The full listing below must be printed exactly, word for word.

★ ★ ★ ★ ★

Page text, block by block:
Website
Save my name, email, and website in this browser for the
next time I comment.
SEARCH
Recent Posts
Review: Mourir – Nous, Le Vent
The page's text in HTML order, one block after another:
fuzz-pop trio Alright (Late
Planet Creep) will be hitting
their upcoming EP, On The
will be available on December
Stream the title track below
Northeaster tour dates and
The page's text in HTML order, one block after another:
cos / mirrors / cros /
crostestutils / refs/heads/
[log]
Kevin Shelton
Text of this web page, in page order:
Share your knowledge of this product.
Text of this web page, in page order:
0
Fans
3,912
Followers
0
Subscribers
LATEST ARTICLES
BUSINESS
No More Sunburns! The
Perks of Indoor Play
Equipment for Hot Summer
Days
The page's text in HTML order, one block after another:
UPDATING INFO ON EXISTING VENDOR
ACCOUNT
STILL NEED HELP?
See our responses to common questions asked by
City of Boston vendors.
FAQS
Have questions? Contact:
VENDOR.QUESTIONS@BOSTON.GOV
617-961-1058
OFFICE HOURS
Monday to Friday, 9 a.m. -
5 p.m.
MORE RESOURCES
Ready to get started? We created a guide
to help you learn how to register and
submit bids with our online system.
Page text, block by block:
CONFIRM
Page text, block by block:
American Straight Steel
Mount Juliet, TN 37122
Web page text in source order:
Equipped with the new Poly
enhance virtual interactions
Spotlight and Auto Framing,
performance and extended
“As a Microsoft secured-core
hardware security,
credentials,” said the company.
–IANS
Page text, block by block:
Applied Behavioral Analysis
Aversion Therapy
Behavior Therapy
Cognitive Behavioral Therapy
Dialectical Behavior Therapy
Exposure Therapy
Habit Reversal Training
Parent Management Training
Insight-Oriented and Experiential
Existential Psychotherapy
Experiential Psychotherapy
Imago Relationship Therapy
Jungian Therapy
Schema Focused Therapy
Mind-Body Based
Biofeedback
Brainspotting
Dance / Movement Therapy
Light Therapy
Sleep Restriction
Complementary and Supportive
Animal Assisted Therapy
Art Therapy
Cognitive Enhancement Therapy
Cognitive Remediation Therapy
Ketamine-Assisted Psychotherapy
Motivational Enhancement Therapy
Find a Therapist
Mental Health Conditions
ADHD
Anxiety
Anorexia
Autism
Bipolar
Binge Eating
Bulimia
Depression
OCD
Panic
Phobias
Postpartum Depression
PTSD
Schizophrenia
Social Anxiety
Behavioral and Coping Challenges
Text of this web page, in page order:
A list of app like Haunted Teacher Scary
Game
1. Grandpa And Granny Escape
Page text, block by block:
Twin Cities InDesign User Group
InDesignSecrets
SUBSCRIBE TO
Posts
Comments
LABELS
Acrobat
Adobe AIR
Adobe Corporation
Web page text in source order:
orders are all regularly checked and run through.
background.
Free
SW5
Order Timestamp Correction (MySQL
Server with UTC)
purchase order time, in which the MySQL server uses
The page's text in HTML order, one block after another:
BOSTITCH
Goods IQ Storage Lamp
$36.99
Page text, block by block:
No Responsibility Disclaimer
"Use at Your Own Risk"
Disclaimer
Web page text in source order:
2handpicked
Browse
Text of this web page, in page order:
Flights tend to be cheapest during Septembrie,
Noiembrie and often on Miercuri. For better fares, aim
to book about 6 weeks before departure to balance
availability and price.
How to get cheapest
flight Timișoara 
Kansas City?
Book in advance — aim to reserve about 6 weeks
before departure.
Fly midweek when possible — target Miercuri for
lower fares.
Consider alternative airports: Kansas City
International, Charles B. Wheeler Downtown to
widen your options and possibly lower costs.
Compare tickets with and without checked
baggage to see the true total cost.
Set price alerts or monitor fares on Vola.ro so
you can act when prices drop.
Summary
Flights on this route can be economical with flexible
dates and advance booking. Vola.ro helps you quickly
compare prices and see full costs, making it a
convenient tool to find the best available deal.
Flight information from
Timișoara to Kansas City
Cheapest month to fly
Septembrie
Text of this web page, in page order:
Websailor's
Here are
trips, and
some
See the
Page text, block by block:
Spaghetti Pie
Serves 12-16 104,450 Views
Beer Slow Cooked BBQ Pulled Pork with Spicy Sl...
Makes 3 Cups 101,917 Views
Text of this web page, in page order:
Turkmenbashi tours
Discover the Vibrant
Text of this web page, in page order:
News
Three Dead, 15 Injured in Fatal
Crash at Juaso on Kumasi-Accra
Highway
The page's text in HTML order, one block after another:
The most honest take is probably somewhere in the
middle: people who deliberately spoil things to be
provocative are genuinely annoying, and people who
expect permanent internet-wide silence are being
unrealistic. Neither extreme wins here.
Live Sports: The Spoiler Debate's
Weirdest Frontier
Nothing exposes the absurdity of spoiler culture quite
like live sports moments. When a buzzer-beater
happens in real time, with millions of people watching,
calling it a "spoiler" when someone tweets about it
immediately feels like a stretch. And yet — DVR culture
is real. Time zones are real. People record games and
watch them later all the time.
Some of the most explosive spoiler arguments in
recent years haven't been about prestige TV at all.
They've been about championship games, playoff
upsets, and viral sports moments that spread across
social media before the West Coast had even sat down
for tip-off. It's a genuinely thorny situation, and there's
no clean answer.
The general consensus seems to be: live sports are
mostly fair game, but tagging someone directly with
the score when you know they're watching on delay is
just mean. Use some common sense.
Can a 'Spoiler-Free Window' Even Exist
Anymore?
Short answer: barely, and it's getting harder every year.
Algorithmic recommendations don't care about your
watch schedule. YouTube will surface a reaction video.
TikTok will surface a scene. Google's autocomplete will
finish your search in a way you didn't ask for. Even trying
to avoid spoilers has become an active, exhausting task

★ ★ ★ ★ ★

__COMPLETED TASK__
Page text, block by block:
Website
Save my name, email, and website in this browser for the
next time I comment.
SEARCH
Recent Posts
Review: Mourir – Nous, Le Vent
The page's text in HTML order, one block after another:
fuzz-pop trio Alright (Late
Planet Creep) will be hitting
their upcoming EP, On The
will be available on December
Stream the title track below
Northeaster tour dates and
The page's text in HTML order, one block after another:
cos / mirrors / cros /
crostestutils / refs/heads/
[log]
Kevin Shelton
Text of this web page, in page order:
Share your knowledge of this product.
Text of this web page, in page order:
0
Fans
3,912
Followers
0
Subscribers
LATEST ARTICLES
BUSINESS
No More Sunburns! The
Perks of Indoor Play
Equipment for Hot Summer
Days
The page's text in HTML order, one block after another:
UPDATING INFO ON EXISTING VENDOR
ACCOUNT
STILL NEED HELP?
See our responses to common questions asked by
City of Boston vendors.
FAQS
Have questions? Contact:
VENDOR.QUESTIONS@BOSTON.GOV
617-961-1058
OFFICE HOURS
Monday to Friday, 9 a.m. -
5 p.m.
MORE RESOURCES
Ready to get started? We created a guide
to help you learn how to register and
submit bids with our online system.
Page text, block by block:
CONFIRM
Page text, block by block:
American Straight Steel
Mount Juliet, TN 37122
Web page text in source order:
Equipped with the new Poly
enhance virtual interactions
Spotlight and Auto Framing,
performance and extended
“As a Microsoft secured-core
hardware security,
credentials,” said the company.
–IANS
Page text, block by block:
Applied Behavioral Analysis
Aversion Therapy
Behavior Therapy
Cognitive Behavioral Therapy
Dialectical Behavior Therapy
Exposure Therapy
Habit Reversal Training
Parent Management Training
Insight-Oriented and Experiential
Existential Psychotherapy
Experiential Psychotherapy
Imago Relationship Therapy
Jungian Therapy
Schema Focused Therapy
Mind-Body Based
Biofeedback
Brainspotting
Dance / Movement Therapy
Light Therapy
Sleep Restriction
Complementary and Supportive
Animal Assisted Therapy
Art Therapy
Cognitive Enhancement Therapy
Cognitive Remediation Therapy
Ketamine-Assisted Psychotherapy
Motivational Enhancement Therapy
Find a Therapist
Mental Health Conditions
ADHD
Anxiety
Anorexia
Autism
Bipolar
Binge Eating
Bulimia
Depression
OCD
Panic
Phobias
Postpartum Depression
PTSD
Schizophrenia
Social Anxiety
Behavioral and Coping Challenges
Text of this web page, in page order:
A list of app like Haunted Teacher Scary
Game
1. Grandpa And Granny Escape
Page text, block by block:
Twin Cities InDesign User Group
InDesignSecrets
SUBSCRIBE TO
Posts
Comments
LABELS
Acrobat
Adobe AIR
Adobe Corporation
Web page text in source order:
orders are all regularly checked and run through.
background.
Free
SW5
Order Timestamp Correction (MySQL
Server with UTC)
purchase order time, in which the MySQL server uses
The page's text in HTML order, one block after another:
BOSTITCH
Goods IQ Storage Lamp
$36.99
Page text, block by block:
No Responsibility Disclaimer
"Use at Your Own Risk"
Disclaimer
Web page text in source order:
2handpicked
Browse
Text of this web page, in page order:
Flights tend to be cheapest during Septembrie,
Noiembrie and often on Miercuri. For better fares, aim
to book about 6 weeks before departure to balance
availability and price.
How to get cheapest
flight Timișoara 
Kansas City?
Book in advance — aim to reserve about 6 weeks
before departure.
Fly midweek when possible — target Miercuri for
lower fares.
Consider alternative airports: Kansas City
International, Charles B. Wheeler Downtown to
widen your options and possibly lower costs.
Compare tickets with and without checked
baggage to see the true total cost.
Set price alerts or monitor fares on Vola.ro so
you can act when prices drop.
Summary
Flights on this route can be economical with flexible
dates and advance booking. Vola.ro helps you quickly
compare prices and see full costs, making it a
convenient tool to find the best available deal.
Flight information from
Timișoara to Kansas City
Cheapest month to fly
Septembrie
Text of this web page, in page order:
Websailor's
Here are
trips, and
some
See the
Page text, block by block:
Spaghetti Pie
Serves 12-16 104,450 Views
Beer Slow Cooked BBQ Pulled Pork with Spicy Sl...
Makes 3 Cups 101,917 Views
Text of this web page, in page order:
Turkmenbashi tours
Discover the Vibrant
Text of this web page, in page order:
News
Three Dead, 15 Injured in Fatal
Crash at Juaso on Kumasi-Accra
Highway
The page's text in HTML order, one block after another:
The most honest take is probably somewhere in the
middle: people who deliberately spoil things to be
provocative are genuinely annoying, and people who
expect permanent internet-wide silence are being
unrealistic. Neither extreme wins here.
Live Sports: The Spoiler Debate's
Weirdest Frontier
Nothing exposes the absurdity of spoiler culture quite
like live sports moments. When a buzzer-beater
happens in real time, with millions of people watching,
calling it a "spoiler" when someone tweets about it
immediately feels like a stretch. And yet — DVR culture
is real. Time zones are real. People record games and
watch them later all the time.
Some of the most explosive spoiler arguments in
recent years haven't been about prestige TV at all.
They've been about championship games, playoff
upsets, and viral sports moments that spread across
social media before the West Coast had even sat down
for tip-off. It's a genuinely thorny situation, and there's
no clean answer.
The general consensus seems to be: live sports are
mostly fair game, but tagging someone directly with
the score when you know they're watching on delay is
just mean. Use some common sense.
Can a 'Spoiler-Free Window' Even Exist
Anymore?
Short answer: barely, and it's getting harder every year.
Algorithmic recommendations don't care about your
watch schedule. YouTube will surface a reaction video.
TikTok will surface a scene. Google's autocomplete will
finish your search in a way you didn't ask for. Even trying
to avoid spoilers has become an active, exhausting task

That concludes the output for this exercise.